- [Task objective]:
If a record holds a picture, drop the picture and return the rest of the record word for word.

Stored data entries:
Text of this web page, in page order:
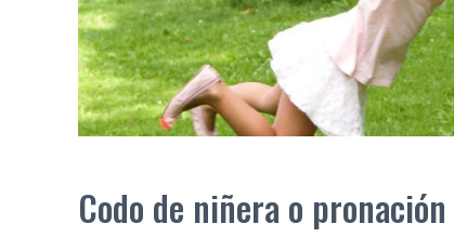
Codo de niñera o
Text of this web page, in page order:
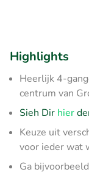
Highlights
Heerlijk 4-
centrum van
Sieh Dir hier
Keuze uit
voor ieder wat
Ga
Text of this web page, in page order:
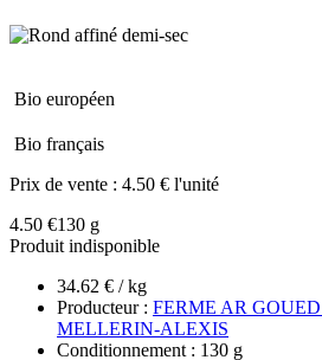
Bio européen
Bio français
Prix de vente : 4.50 € l'unité
4.50 €130 g
Produit indisponible
34.62 € / kg
Producteur : FERME AR GOUED
MELLERIN-ALEXIS
Conditionnement : 130 g
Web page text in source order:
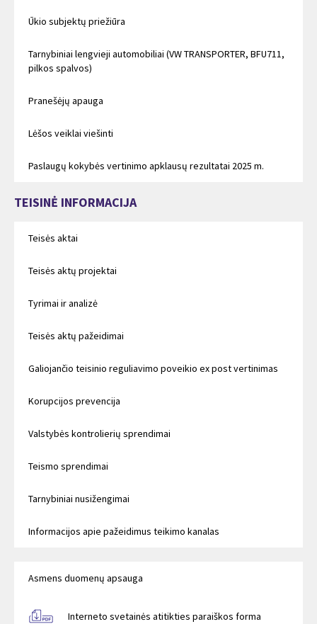
Ūkio subjektų priežiūra
Tarnybiniai lengvieji automobiliai (VW TRANSPORTER, BFU711,
pilkos spalvos)
Pranešėjų apauga
Lėšos veiklai viešinti
Paslaugų kokybės vertinimo apklausų rezultatai 2025 m.
TEISINĖ INFORMACIJA
Teisės aktai
Teisės aktų projektai
Tyrimai ir analizė
Teisės aktų pažeidimai
Galiojančio teisinio reguliavimo poveikio ex post vertinimas
Korupcijos prevencija
Valstybės kontrolierių sprendimai
Teismo sprendimai
Tarnybiniai nusižengimai
Informacijos apie pažeidimus teikimo kanalas
Asmens duomenų apsauga
Interneto svetainės atitikties paraiškos forma
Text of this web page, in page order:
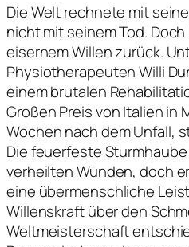
Die Welt rechnete mit
nicht mit seinem Tod.
eisernem Willen zurück.
Physiotherapeuten Willi
einem brutalen
Großen Preis von Italien in
Wochen nach dem Unfall,
Die feuerfeste
verheilten Wunden, doch
eine übermenschliche
Willenskraft über den
Weltmeisterschaft
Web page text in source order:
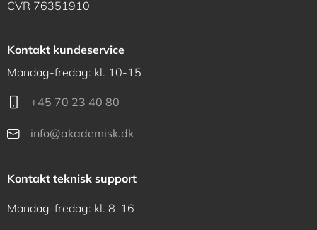
CVR 76351910
Kontakt kundeservice
Mandag-fredag: kl. 10-15
+45 70 23 40 80
info@akademisk.dk
Kontakt teknisk support
Mandag-fredag: kl. 8-16
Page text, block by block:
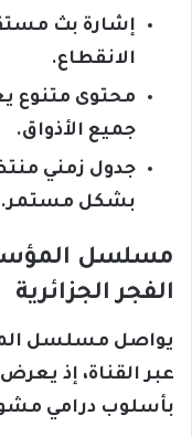
إشارة بث
الانقطاع.
محتوى متنوع
جميع الأذواق.
جدول زمني
بشكل مستمر.
مسلسل
الفجر الجزائرية
يواصل مسلسل
عبر القناة، إذ
بأسلوب درامي
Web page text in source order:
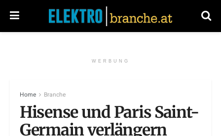
WERBUNG
Home Branche
Hisense und Paris Saint-
Germain verlängern
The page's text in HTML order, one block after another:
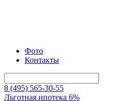
Фото
Контакты
8 (495) 565-30-55
Льготная ипотека 6%
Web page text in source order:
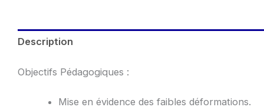
Description
Objectifs Pédagogiques :
Mise en évidence des faibles déformations.
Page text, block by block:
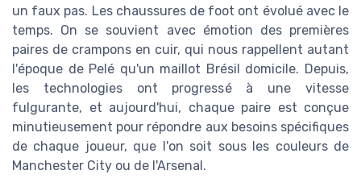
un faux pas. Les chaussures de foot ont évolué avec le
temps. On se souvient avec émotion des premières
paires de crampons en cuir, qui nous rappellent autant
l'époque de Pelé qu'un maillot Brésil domicile. Depuis,
les technologies ont progressé à une vitesse
fulgurante, et aujourd'hui, chaque paire est conçue
minutieusement pour répondre aux besoins spécifiques
de chaque joueur, que l'on soit sous les couleurs de
Manchester City ou de l'Arsenal.
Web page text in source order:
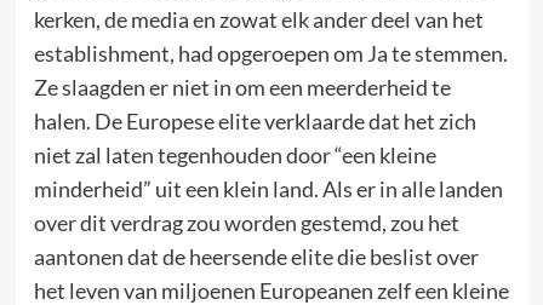
kerken, de media en zowat elk ander deel van het
establishment, had opgeroepen om Ja te stemmen.
Ze slaagden er niet in om een meerderheid te
halen. De Europese elite verklaarde dat het zich
niet zal laten tegenhouden door “een kleine
minderheid” uit een klein land. Als er in alle landen
over dit verdrag zou worden gestemd, zou het
aantonen dat de heersende elite die beslist over
het leven van miljoenen Europeanen zelf een kleine
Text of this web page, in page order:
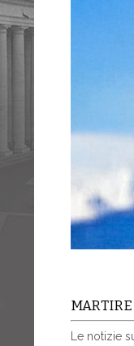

- [Solution to this problem]:
Text of this web page, in page order:
Codo de niñera o
Text of this web page, in page order:
Highlights
Heerlijk 4-
centrum van
Sieh Dir hier
Keuze uit
voor ieder wat
Ga
Text of this web page, in page order:
Bio européen
Bio français
Prix de vente : 4.50 € l'unité
4.50 €130 g
Produit indisponible
34.62 € / kg
Producteur : FERME AR GOUED
MELLERIN-ALEXIS
Conditionnement : 130 g
Web page text in source order:
Ūkio subjektų priežiūra
Tarnybiniai lengvieji automobiliai (VW TRANSPORTER, BFU711,
pilkos spalvos)
Pranešėjų apauga
Lėšos veiklai viešinti
Paslaugų kokybės vertinimo apklausų rezultatai 2025 m.
TEISINĖ INFORMACIJA
Teisės aktai
Teisės aktų projektai
Tyrimai ir analizė
Teisės aktų pažeidimai
Galiojančio teisinio reguliavimo poveikio ex post vertinimas
Korupcijos prevencija
Valstybės kontrolierių sprendimai
Teismo sprendimai
Tarnybiniai nusižengimai
Informacijos apie pažeidimus teikimo kanalas
Asmens duomenų apsauga
Interneto svetainės atitikties paraiškos forma
Text of this web page, in page order:
Die Welt rechnete mit
nicht mit seinem Tod.
eisernem Willen zurück.
Physiotherapeuten Willi
einem brutalen
Großen Preis von Italien in
Wochen nach dem Unfall,
Die feuerfeste
verheilten Wunden, doch
eine übermenschliche
Willenskraft über den
Weltmeisterschaft
Web page text in source order:
CVR 76351910
Kontakt kundeservice
Mandag-fredag: kl. 10-15
+45 70 23 40 80
info@akademisk.dk
Kontakt teknisk support
Mandag-fredag: kl. 8-16
Page text, block by block:
إشارة بث
الانقطاع.
محتوى متنوع
جميع الأذواق.
جدول زمني
بشكل مستمر.
مسلسل
الفجر الجزائرية
يواصل مسلسل
عبر القناة، إذ
بأسلوب درامي
Web page text in source order:
WERBUNG
Home Branche
Hisense und Paris Saint-
Germain verlängern
The page's text in HTML order, one block after another:
Фото
Контакты
8 (495) 565-30-55
Льготная ипотека 6%
Web page text in source order:
Description
Objectifs Pédagogiques :
Mise en évidence des faibles déformations.
Page text, block by block:
un faux pas. Les chaussures de foot ont évolué avec le
temps. On se souvient avec émotion des premières
paires de crampons en cuir, qui nous rappellent autant
l'époque de Pelé qu'un maillot Brésil domicile. Depuis,
les technologies ont progressé à une vitesse
fulgurante, et aujourd'hui, chaque paire est conçue
minutieusement pour répondre aux besoins spécifiques
de chaque joueur, que l'on soit sous les couleurs de
Manchester City ou de l'Arsenal.
Web page text in source order:
kerken, de media en zowat elk ander deel van het
establishment, had opgeroepen om Ja te stemmen.
Ze slaagden er niet in om een meerderheid te
halen. De Europese elite verklaarde dat het zich
niet zal laten tegenhouden door “een kleine
minderheid” uit een klein land. Als er in alle landen
over dit verdrag zou worden gestemd, zou het
aantonen dat de heersende elite die beslist over
het leven van miljoenen Europeanen zelf een kleine
Text of this web page, in page order:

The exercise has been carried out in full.